Жрец обернулся к остальным и что-то рыкнул. Те рыкнули в ответ и все побежали к восьмиграннику, пока главный опять затянул какую-то непонятную речугу. Вот они приставили нити к Наталине, по нитям спустилось целое войско светящихся паучков и девочку тоже начали заплетать в белый кокон, но не в сплошной, как остальных детей. Из неё как будто делали мумию, оплетая отдельно руки, ноги, оставляя нетронутой только голову. Шпага выпала из её руки, глухо звякнув об каменный пол.
Голос главного стал подниматься, вот он достиг визга, вот его вновь подхватили упавшие ниц остальные, и… Внезапно настала тишина.
Не стоит думать, что всё это время я стоял и смотрел. Я создал свой огненный лазер, но он почему-то совершенно не желал пережигать полоски материи, которыми у меня были связаны руки. У меня все запястья были в ожогах, но эти тряпки были совершенно равнодушны к тому, что их пытаются сжечь.
Попробовав лазер на своём одеянии, понял, что это свойства этой ткани. Ни одна стихия не могла сквозь неё пробиться. Я пробовал все по очереди, выращивая землю, воздух и воду у себя из центра тела, где у меня был выход всех стихий. Бесполезно! Я вспомнил, как с помощью перчатки усиливал огонь магией земли и воздуха, но и это не помогло, луч не пробился наружу, он упёрся в ткань, а та даже не нагрелась.
Всеобщий вздох привлёк моё внимание. Оказывается, из коконов сверху в зеркало тянулись уже не белые нити, а красные, света крови, в центре же зеркала начали проступать очертания большого красного цветка. Сначала он занимал всю поверхность отражения, но потом стал уменьшаться, а в зеркале проявилось изображение Наталины. Взрослой Наталины, как будто ей не пятнадцать лет, а все тридцать, или даже тридцать пять. Эта женщина прищурила глаза и заговорила.

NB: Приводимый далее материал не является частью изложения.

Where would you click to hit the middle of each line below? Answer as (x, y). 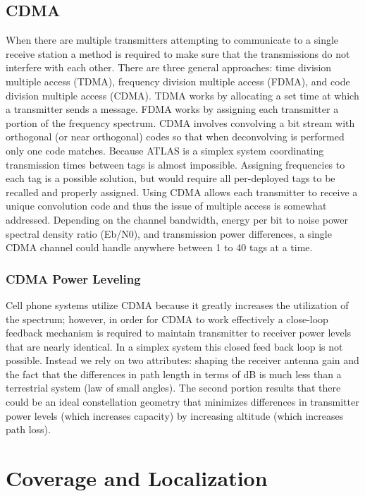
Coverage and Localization (137, 478)
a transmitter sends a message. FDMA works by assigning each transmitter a (172, 109)
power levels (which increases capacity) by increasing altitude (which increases (175, 415)
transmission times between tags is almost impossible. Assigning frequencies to (175, 164)
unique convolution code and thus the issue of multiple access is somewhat (166, 206)
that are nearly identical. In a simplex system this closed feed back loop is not (174, 346)
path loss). (28, 429)
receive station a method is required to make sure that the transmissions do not (178, 53)
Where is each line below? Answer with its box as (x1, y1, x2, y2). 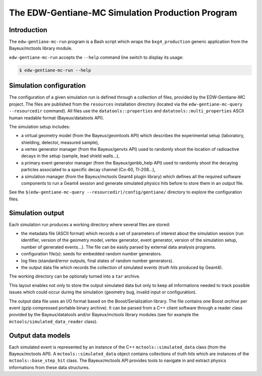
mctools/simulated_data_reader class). (9, 319, 98, 324)
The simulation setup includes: (9, 124, 70, 129)
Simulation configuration (9, 82, 86, 90)
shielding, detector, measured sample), (21, 139, 99, 145)
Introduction (9, 26, 48, 34)
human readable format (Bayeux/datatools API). (9, 115, 104, 121)
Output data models (9, 331, 70, 340)
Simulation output (9, 209, 65, 217)
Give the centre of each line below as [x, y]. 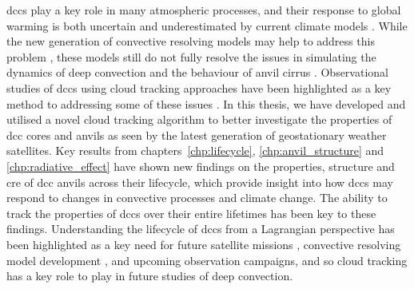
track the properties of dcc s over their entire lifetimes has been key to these [191, 213]
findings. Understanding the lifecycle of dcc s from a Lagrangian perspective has [201, 229]
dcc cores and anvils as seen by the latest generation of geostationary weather [197, 135]
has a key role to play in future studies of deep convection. [150, 276]
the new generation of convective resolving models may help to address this [191, 41]
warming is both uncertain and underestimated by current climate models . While [207, 25]
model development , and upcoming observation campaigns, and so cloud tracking [207, 260]
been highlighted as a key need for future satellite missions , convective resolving [204, 244]
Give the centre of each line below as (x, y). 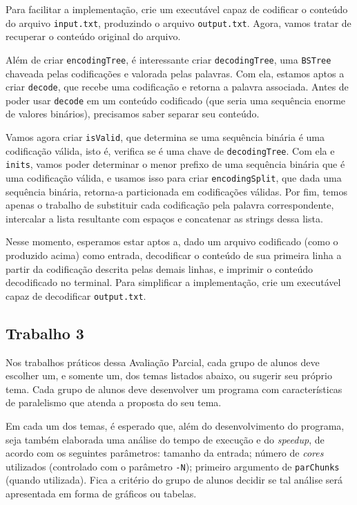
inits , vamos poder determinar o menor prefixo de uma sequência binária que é (175, 164)
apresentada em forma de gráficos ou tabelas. (101, 494)
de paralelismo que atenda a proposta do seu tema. (114, 402)
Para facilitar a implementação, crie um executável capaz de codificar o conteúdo (177, 9)
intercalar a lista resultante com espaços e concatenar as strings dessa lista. (164, 218)
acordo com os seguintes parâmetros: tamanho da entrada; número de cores (165, 453)
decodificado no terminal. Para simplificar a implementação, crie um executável (173, 282)
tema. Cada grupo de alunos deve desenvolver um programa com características (174, 389)
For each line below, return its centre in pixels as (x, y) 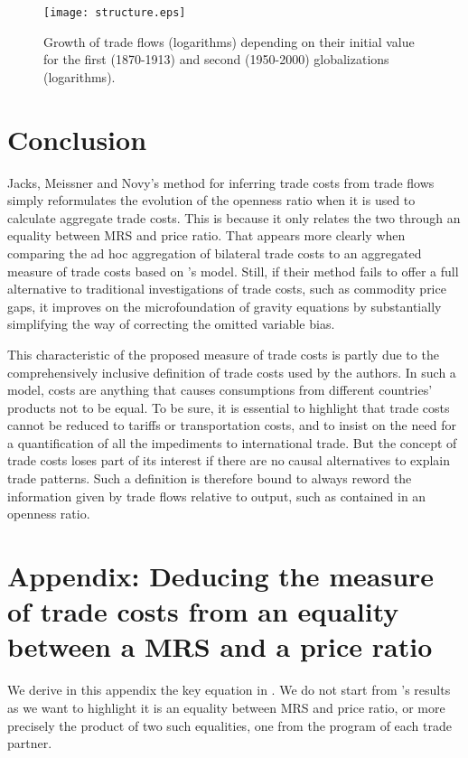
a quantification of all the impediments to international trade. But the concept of (232, 442)
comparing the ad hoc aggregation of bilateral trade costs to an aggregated (215, 253)
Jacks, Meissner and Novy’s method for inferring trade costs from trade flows (221, 182)
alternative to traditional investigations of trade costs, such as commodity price (227, 289)
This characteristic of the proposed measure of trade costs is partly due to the (223, 354)
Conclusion (77, 139)
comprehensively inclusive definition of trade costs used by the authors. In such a (232, 372)
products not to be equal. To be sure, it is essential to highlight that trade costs (229, 407)
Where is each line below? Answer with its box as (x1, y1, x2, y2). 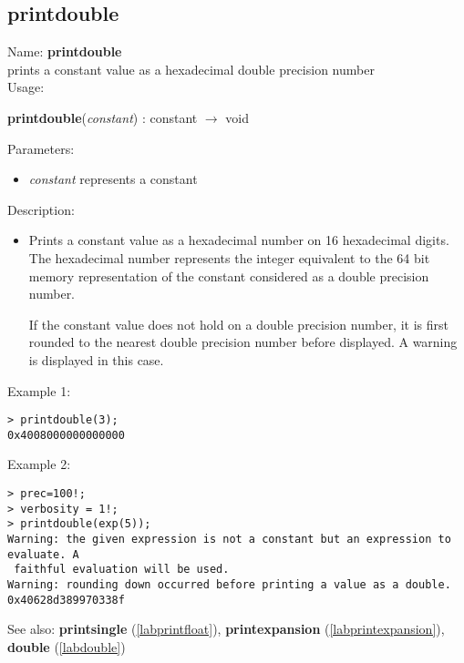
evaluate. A (7, 547, 79, 561)
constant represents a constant (28, 169, 198, 189)
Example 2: (7, 454, 71, 474)
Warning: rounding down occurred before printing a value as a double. (7, 577, 451, 591)
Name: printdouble (7, 42, 122, 61)
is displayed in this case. (28, 350, 164, 369)
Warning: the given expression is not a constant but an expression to (7, 532, 451, 546)
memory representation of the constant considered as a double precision (28, 266, 429, 285)
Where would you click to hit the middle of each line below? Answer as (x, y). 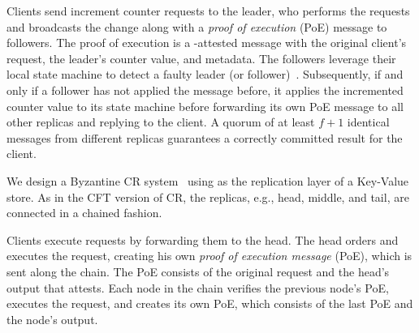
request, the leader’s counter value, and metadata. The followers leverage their (201, 58)
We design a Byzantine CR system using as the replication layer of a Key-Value (208, 180)
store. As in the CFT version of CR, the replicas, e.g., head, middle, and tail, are (208, 196)
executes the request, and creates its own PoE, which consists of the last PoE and (210, 303)
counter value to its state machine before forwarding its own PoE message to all (205, 106)
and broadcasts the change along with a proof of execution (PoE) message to (197, 26)
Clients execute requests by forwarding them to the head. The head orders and (203, 239)
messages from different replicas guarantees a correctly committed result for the (205, 137)
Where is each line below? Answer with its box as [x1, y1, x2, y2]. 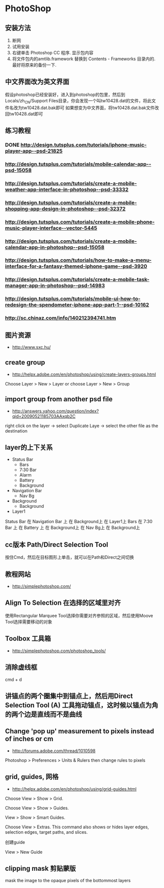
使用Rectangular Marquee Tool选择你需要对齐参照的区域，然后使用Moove [5, 613, 153, 618]
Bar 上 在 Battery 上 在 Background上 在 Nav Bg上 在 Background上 [5, 524, 141, 531]
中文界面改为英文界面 [5, 78, 69, 86]
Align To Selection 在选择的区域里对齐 [5, 599, 121, 607]
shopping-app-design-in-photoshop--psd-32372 [5, 205, 126, 212]
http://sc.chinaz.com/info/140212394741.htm [5, 315, 116, 321]
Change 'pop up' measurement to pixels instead [5, 727, 155, 735]
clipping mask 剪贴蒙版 [5, 864, 76, 872]
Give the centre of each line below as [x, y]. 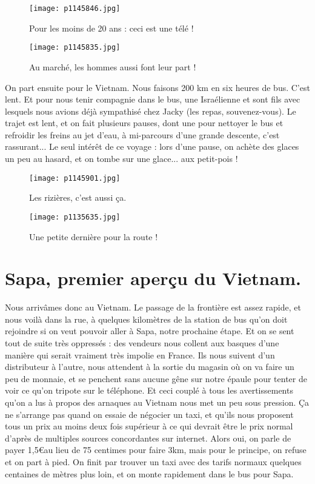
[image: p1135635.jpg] [75, 217]
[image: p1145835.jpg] [75, 48]
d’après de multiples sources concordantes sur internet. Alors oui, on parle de [148, 438]
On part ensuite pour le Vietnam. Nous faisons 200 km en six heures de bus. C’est [157, 87]
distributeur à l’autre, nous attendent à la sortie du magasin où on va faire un [150, 367]
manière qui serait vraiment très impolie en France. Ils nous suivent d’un [140, 355]
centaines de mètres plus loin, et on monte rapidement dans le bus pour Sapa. [149, 473]
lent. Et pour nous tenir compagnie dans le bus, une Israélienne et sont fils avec [153, 99]
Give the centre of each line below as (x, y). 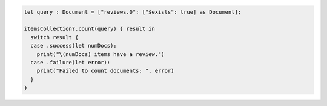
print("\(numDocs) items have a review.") (101, 54)
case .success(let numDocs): (74, 46)
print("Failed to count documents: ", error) (105, 71)
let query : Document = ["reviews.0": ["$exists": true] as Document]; (133, 12)
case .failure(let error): (71, 62)
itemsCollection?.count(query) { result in (90, 29)
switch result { (54, 37)
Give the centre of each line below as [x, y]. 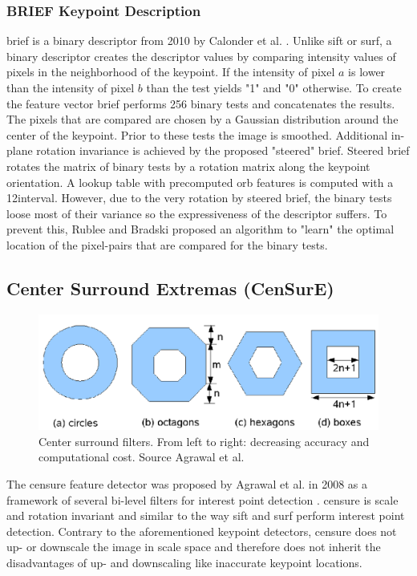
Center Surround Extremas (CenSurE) [170, 288]
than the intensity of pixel [71, 87]
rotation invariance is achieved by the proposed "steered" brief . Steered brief [223, 150]
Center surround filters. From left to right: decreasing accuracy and [204, 441]
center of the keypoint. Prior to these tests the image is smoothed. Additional [197, 134]
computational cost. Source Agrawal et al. [142, 457]
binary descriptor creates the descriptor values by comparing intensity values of [201, 56]
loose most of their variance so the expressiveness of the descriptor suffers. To [197, 213]
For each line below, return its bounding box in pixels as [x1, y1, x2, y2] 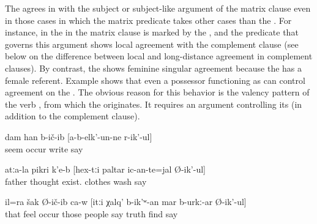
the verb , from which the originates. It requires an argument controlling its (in [5, 97, 302, 110]
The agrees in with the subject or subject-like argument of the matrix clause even [5, 2, 311, 14]
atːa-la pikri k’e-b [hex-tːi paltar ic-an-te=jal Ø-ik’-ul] [5, 163, 206, 176]
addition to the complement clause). [5, 110, 140, 122]
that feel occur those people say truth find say [5, 207, 178, 220]
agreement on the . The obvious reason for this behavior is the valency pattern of [5, 86, 310, 99]
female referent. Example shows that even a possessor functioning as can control [5, 73, 305, 86]
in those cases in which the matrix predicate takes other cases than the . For [5, 13, 292, 26]
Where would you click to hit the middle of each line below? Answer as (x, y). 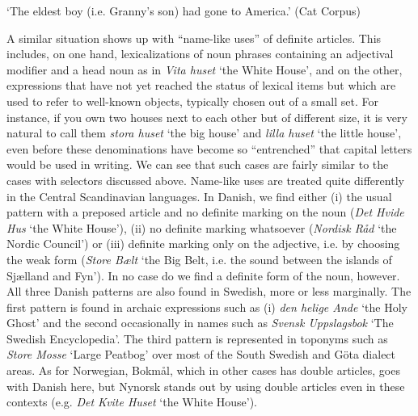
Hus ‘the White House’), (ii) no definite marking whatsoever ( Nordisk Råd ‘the (202, 227)
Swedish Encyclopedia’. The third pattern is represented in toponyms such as (197, 338)
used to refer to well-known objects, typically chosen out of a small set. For (192, 101)
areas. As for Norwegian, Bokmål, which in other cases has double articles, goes (203, 370)
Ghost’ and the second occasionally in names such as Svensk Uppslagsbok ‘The (200, 323)
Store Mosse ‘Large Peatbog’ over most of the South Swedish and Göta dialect (201, 354)
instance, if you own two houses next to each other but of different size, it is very (207, 117)
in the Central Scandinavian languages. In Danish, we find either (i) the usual (199, 196)
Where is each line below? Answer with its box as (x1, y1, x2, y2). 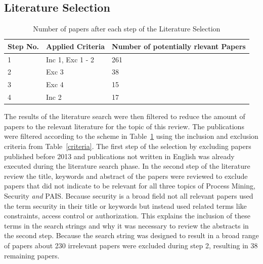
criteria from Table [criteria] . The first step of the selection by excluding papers (4, 141, 251, 152)
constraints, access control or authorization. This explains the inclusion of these (4, 210, 250, 221)
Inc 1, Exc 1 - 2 (46, 54, 95, 64)
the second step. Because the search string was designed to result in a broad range (4, 230, 259, 241)
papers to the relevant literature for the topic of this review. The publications (4, 121, 244, 131)
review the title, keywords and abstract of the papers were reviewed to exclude (4, 170, 248, 181)
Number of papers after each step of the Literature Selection (33, 23, 221, 34)
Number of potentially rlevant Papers (112, 41, 246, 51)
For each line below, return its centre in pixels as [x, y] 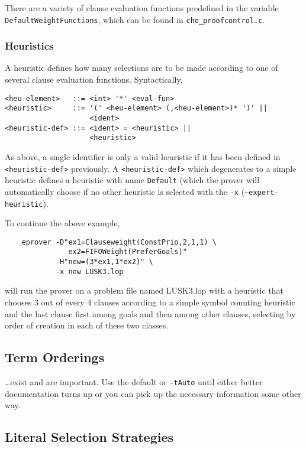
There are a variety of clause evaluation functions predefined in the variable [142, 8]
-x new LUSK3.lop [89, 271]
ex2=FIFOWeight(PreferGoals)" [128, 252]
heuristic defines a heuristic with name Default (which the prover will [132, 180]
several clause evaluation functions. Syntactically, [94, 79]
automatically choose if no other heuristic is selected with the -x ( [125, 191]
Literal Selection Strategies [89, 437]
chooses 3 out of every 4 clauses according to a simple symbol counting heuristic [150, 302]
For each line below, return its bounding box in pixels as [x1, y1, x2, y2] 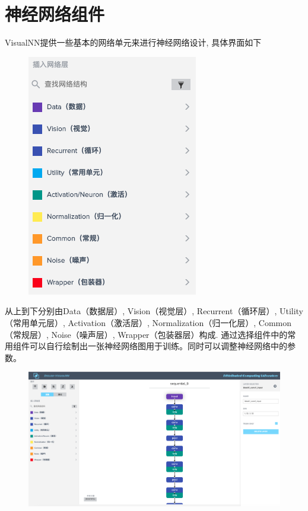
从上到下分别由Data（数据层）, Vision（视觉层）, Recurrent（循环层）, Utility [5, 305, 304, 317]
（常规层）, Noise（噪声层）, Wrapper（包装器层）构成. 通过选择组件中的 [5, 328, 288, 340]
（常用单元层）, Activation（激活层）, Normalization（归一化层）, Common [5, 316, 292, 328]
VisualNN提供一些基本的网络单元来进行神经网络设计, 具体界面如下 [5, 36, 262, 49]
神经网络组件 [5, 2, 105, 26]
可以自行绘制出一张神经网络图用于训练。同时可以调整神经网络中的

Нет, я так не играю. Почему они все разговаривают на незнакомом языке? Вдруг она что-то интересное сказала, а я ничего не понял.
Но остальные очень даже поняли. Наталина-мумия была подхвачена со своего восьмигранника в несколько рук и поставлена перед зеркалом, а из зеркала вылетела радужная стрела. Или нет, это была уже не стрела, это была многоцветная нитка магии. Она уткнулась в девочку, постепенно обволакивая её полностью радужной плёнкой. Вспышка, и девочка не в коконе, а белом платье, удивленно оглядывается, потом замечает изображение. Вот эти двое тянут друг к другу руки, вот их руки встречаются и вот ещё одна вспышка, на этот раз ослепившая меня на несколько секунд.
Проморгавшись, я увидел, что Наталина и женщина в зеркале поменялись одеждой. Женщина внутри зеркала была в белом, и с удивлением осматривала себя. А Наталина развернувшись, огляделась и что-то рявкнула.
Радостно воскликнув, все окружающие рухнули на колени, а потом и лбом в пол ударились разом. Судя по языку и по всё ещё окружающей радужной плёнке, Наталина у нас сейчас далеко не Наталина, а какое-то неизвестное божество, что в неё вселилось.
То, что я не упал, привлекло внимание. Уже знакомой мне походкой взрослой женщины на подиуме, девочка подошла ко мне. Внимательно осмотрев с головы до ног, она опять что-то повелительно сказала.
— Ничо не понял, говори нормально. — Заявил я по-русски, улыбнувшись как можно более нагло. Умирать, так с музыкой.